Dataset entries
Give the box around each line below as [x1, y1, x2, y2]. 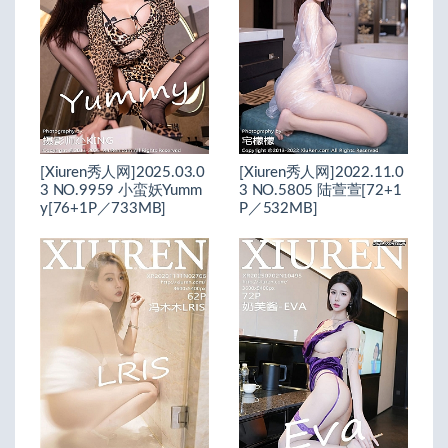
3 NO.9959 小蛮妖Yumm [40, 182, 202, 198]
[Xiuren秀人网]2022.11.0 [239, 164, 404, 180]
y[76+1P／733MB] [40, 200, 167, 216]
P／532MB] [239, 200, 318, 216]
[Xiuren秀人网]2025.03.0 [40, 164, 205, 180]
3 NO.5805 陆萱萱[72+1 [239, 182, 402, 198]
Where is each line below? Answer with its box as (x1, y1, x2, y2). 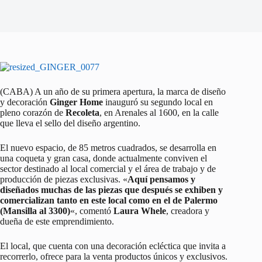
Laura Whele (113, 206, 166, 216)
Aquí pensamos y (127, 174, 195, 185)
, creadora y (166, 206, 209, 216)
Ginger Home (50, 97, 103, 108)
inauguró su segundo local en (103, 97, 213, 108)
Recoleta (65, 108, 99, 118)
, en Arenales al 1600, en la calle (99, 108, 219, 118)
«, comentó (70, 206, 113, 216)
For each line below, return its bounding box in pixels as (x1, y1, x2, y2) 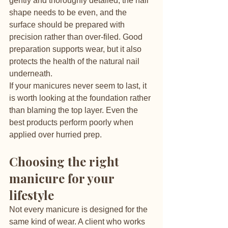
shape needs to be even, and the (9, 8, 129, 17)
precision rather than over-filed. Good (9, 33, 145, 41)
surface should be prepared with (9, 20, 127, 29)
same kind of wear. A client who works (9, 217, 147, 226)
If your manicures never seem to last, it (9, 81, 149, 90)
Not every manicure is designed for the (9, 205, 150, 214)
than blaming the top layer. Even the (9, 106, 140, 115)
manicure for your (9, 170, 117, 186)
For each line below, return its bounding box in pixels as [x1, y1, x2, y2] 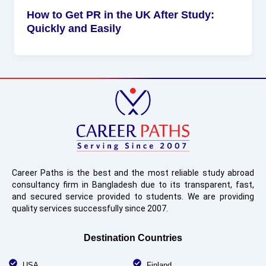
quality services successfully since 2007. [12, 204, 168, 214]
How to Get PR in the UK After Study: [27, 8, 215, 21]
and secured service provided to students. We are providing [12, 192, 254, 202]
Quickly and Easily [27, 22, 122, 34]
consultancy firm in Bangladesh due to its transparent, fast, [12, 180, 254, 190]
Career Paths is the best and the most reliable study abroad [12, 168, 254, 178]
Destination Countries [84, 233, 182, 243]
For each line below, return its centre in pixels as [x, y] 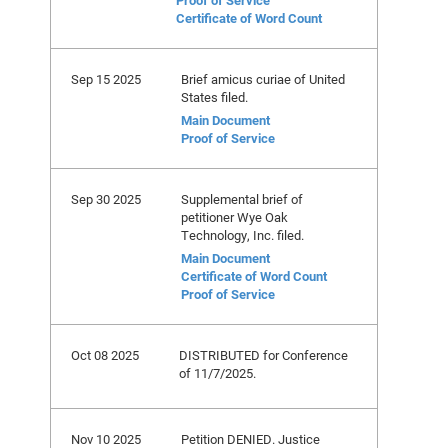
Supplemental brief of [242, 199]
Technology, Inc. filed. [242, 235]
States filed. [214, 97]
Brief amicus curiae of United [263, 79]
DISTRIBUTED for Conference [263, 355]
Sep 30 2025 [106, 199]
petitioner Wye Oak [234, 217]
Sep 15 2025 [106, 79]
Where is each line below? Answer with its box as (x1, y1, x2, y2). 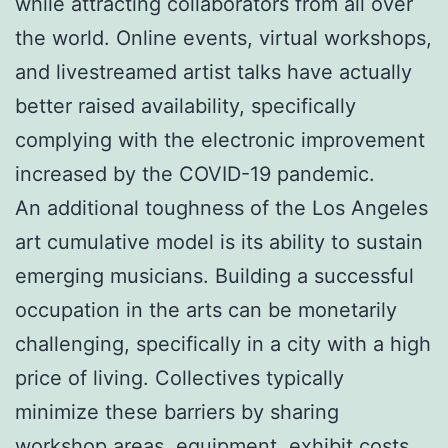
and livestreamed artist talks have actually (15, 59, 412, 84)
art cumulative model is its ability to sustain (15, 229, 423, 254)
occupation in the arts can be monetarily (15, 297, 397, 322)
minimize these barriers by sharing (15, 399, 339, 424)
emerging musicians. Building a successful (15, 263, 414, 288)
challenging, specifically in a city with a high (15, 331, 431, 356)
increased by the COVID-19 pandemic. (15, 161, 375, 186)
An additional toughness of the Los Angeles (15, 195, 428, 220)
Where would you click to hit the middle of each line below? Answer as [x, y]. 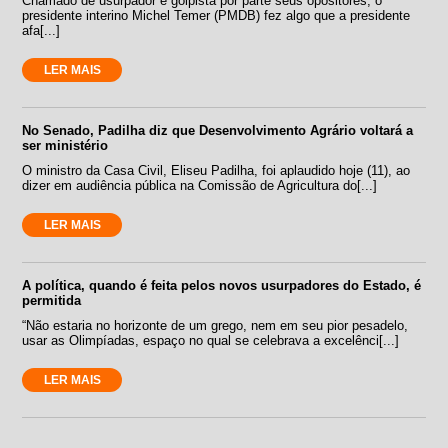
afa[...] [41, 30]
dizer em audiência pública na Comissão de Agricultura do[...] [200, 185]
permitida [52, 300]
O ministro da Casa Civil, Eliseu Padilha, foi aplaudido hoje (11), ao [216, 170]
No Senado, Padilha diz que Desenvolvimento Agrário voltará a [218, 130]
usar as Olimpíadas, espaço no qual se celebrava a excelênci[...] [211, 340]
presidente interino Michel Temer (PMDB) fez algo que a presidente [216, 15]
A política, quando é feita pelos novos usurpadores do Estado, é [222, 285]
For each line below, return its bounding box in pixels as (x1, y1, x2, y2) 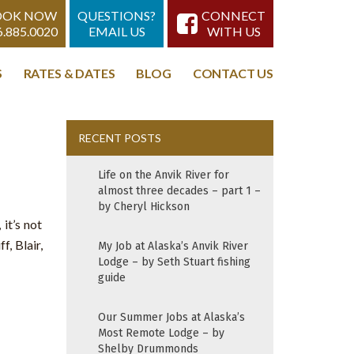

## Problem description:
Word for word, reproduce all of the data, but keep out the pictures.

## Your solution:
Give the box around each line below as [x1, y1, x2, y2]. 
3 NO.9959 小蛮妖Yumm [40, 182, 202, 198]
[Xiuren秀人网]2022.11.0 [239, 164, 404, 180]
y[76+1P／733MB] [40, 200, 167, 216]
P／532MB] [239, 200, 318, 216]
[Xiuren秀人网]2025.03.0 [40, 164, 205, 180]
3 NO.5805 陆萱萱[72+1 [239, 182, 402, 198]
Where is each line below? Answer with its box as (x1, y1, x2, y2). 
Laura Whele (113, 206, 166, 216)
Aquí pensamos y (127, 174, 195, 185)
, creadora y (166, 206, 209, 216)
Ginger Home (50, 97, 103, 108)
inauguró su segundo local en (103, 97, 213, 108)
Recoleta (65, 108, 99, 118)
, en Arenales al 1600, en la calle (99, 108, 219, 118)
«, comentó (70, 206, 113, 216)
For each line below, return its bounding box in pixels as (x1, y1, x2, y2) 
shape needs to be even, and the (9, 8, 129, 17)
precision rather than over-filed. Good (9, 33, 145, 41)
surface should be prepared with (9, 20, 127, 29)
same kind of wear. A client who works (9, 217, 147, 226)
If your manicures never seem to last, it (9, 81, 149, 90)
Not every manicure is designed for the (9, 205, 150, 214)
than blaming the top layer. Even the (9, 106, 140, 115)
manicure for your (9, 170, 117, 186)
For each line below, return its bounding box in pixels as [x1, y1, x2, y2] 
quality services successfully since 2007. [12, 204, 168, 214]
How to Get PR in the UK After Study: [27, 8, 215, 21]
and secured service provided to students. We are providing [12, 192, 254, 202]
Quickly and Easily [27, 22, 122, 34]
consultancy firm in Bangladesh due to its transparent, fast, [12, 180, 254, 190]
Career Paths is the best and the most reliable study abroad [12, 168, 254, 178]
Destination Countries [84, 233, 182, 243]
For each line below, return its centre in pixels as [x, y] 
Supplemental brief of [242, 199]
Technology, Inc. filed. [242, 235]
States filed. [214, 97]
Brief amicus curiae of United [263, 79]
DISTRIBUTED for Conference [263, 355]
Sep 30 2025 [106, 199]
petitioner Wye Oak [234, 217]
Sep 15 2025 [106, 79]
Where is each line below? Answer with its box as (x1, y1, x2, y2). 
and livestreamed artist talks have actually (15, 59, 412, 84)
art cumulative model is its ability to sustain (15, 229, 423, 254)
occupation in the arts can be monetarily (15, 297, 397, 322)
minimize these barriers by sharing (15, 399, 339, 424)
emerging musicians. Building a successful (15, 263, 414, 288)
challenging, specifically in a city with a high (15, 331, 431, 356)
increased by the COVID-19 pandemic. (15, 161, 375, 186)
An additional toughness of the Los Angeles (15, 195, 428, 220)
Where would you click to hit the middle of each line below? Answer as [x, y]. 
afa[...] [41, 30]
dizer em audiência pública na Comissão de Agricultura do[...] [200, 185]
permitida [52, 300]
O ministro da Casa Civil, Eliseu Padilha, foi aplaudido hoje (11), ao [216, 170]
No Senado, Padilha diz que Desenvolvimento Agrário voltará a [218, 130]
usar as Olimpíadas, espaço no qual se celebrava a excelênci[...] [211, 340]
presidente interino Michel Temer (PMDB) fez algo que a presidente [216, 15]
A política, quando é feita pelos novos usurpadores do Estado, é [222, 285]
For each line below, return its bounding box in pixels as (x1, y1, x2, y2) 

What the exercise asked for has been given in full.